*** Block opens ***
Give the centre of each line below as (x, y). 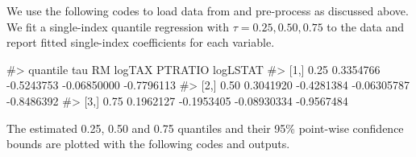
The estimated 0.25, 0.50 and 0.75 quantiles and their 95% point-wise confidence (205, 128)
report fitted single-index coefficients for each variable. (141, 42)
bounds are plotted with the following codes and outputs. (148, 144)
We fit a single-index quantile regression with (118, 26)
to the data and (366, 26)
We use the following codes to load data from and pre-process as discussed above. (208, 10)
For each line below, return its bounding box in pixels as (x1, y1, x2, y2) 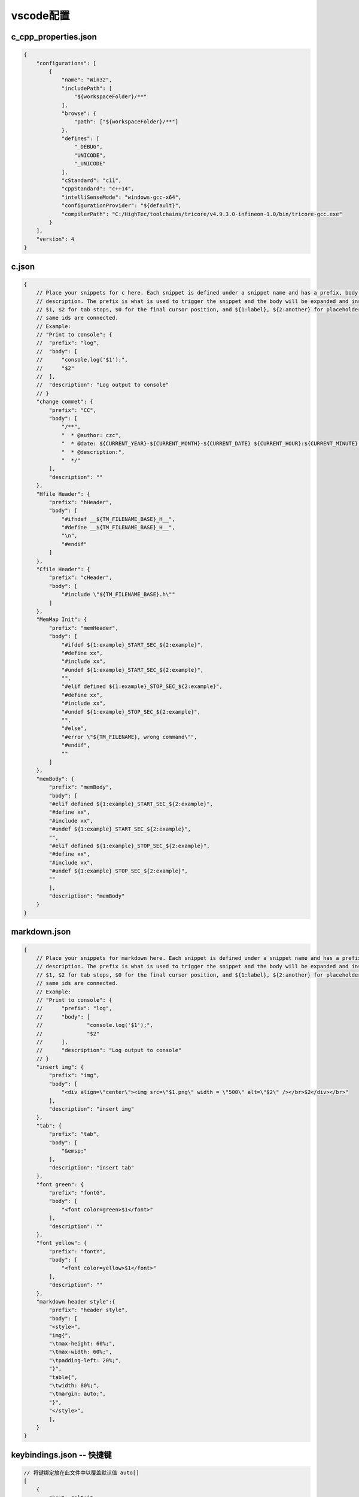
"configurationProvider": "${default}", (61, 202, 182, 209)
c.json (11, 261, 35, 272)
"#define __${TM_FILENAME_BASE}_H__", (61, 524, 176, 531)
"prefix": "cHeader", (48, 574, 112, 581)
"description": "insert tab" (48, 1164, 135, 1171)
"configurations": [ (36, 60, 97, 66)
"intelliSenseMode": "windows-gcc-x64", (61, 193, 182, 201)
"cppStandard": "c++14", (61, 186, 135, 192)
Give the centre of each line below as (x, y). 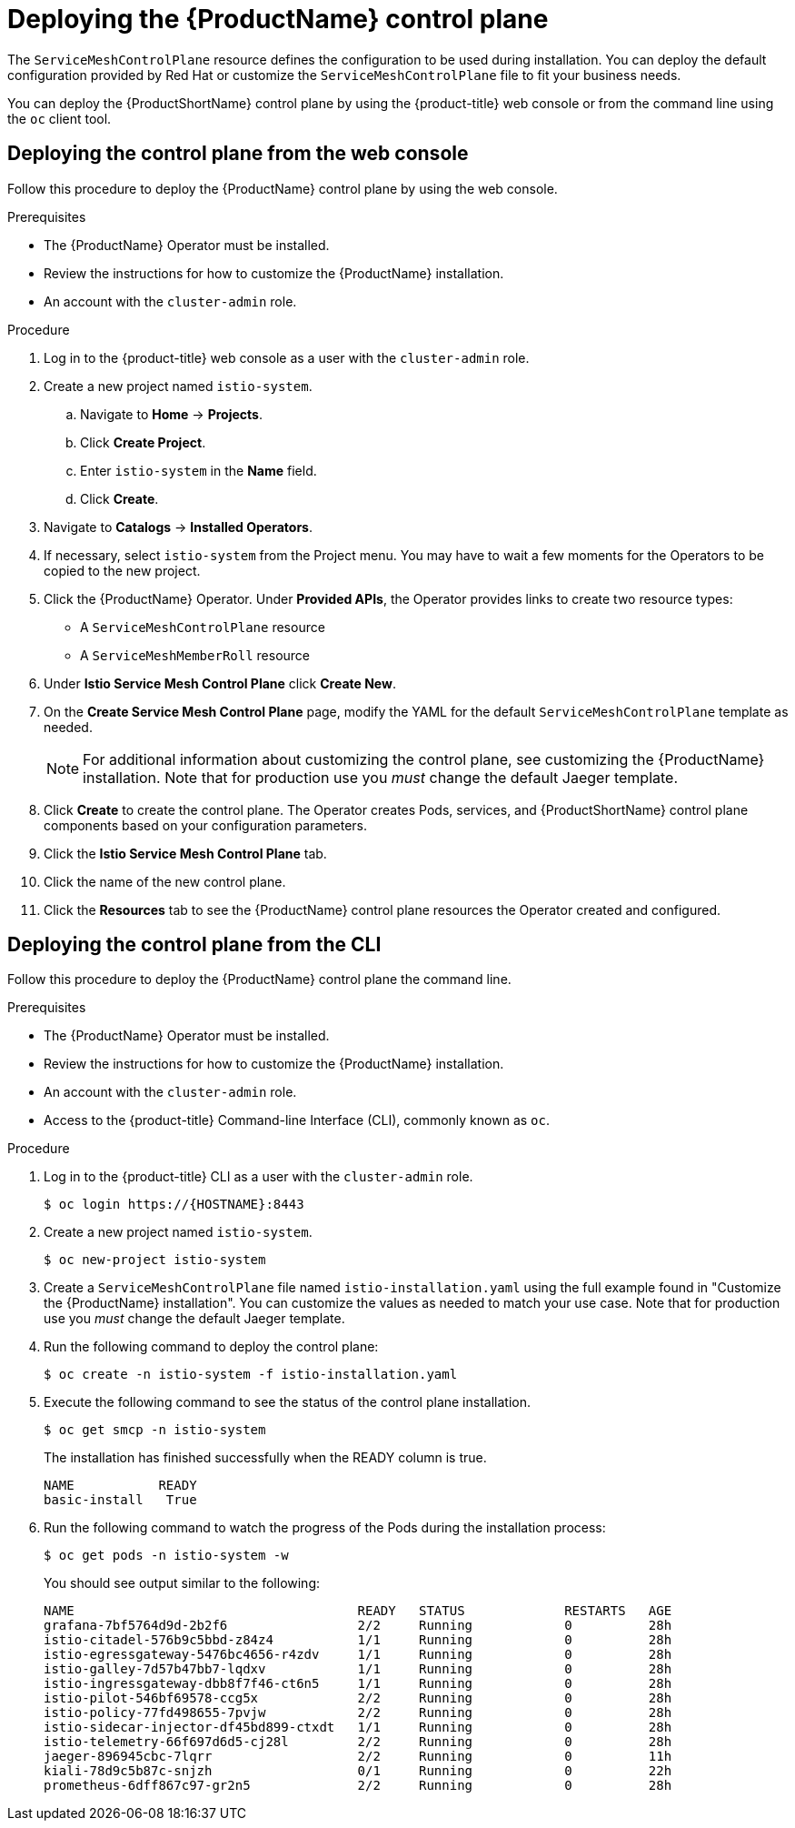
*** Block closes ***
To do: For each line of the material that contains "single", return a copy.

Result:
report fitted single-index coefficients for each variable. (141, 42)
We fit a single-index quantile regression with (118, 26)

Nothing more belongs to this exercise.